What is required –
Check each line of the material. Copy those containing "machine".

Material provided –

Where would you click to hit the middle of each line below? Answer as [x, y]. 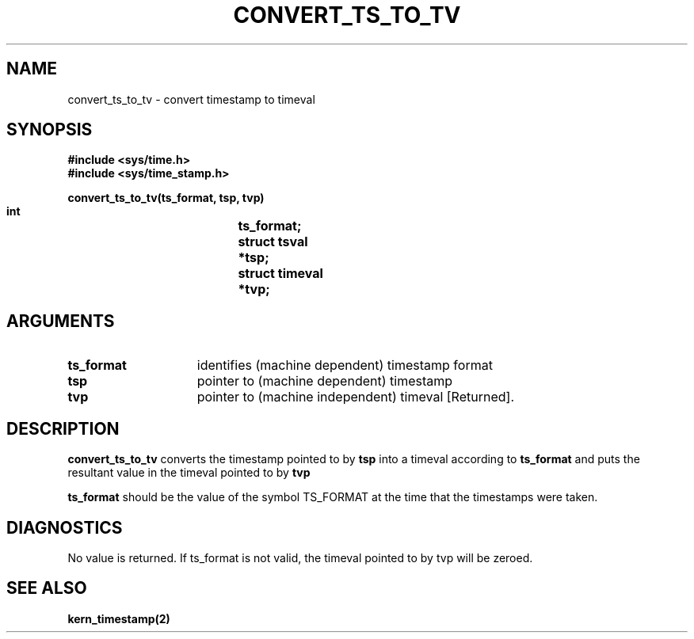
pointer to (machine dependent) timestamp [325, 381]
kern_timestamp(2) [119, 618]
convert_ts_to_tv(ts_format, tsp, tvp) [166, 198]
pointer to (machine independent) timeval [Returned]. [355, 397]
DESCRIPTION [63, 428]
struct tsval [273, 242]
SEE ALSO [47, 588]
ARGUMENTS [61, 321]

Response –
pointer to (machine dependent) timestamp [325, 381]
pointer to (machine independent) timeval [Returned]. [355, 397]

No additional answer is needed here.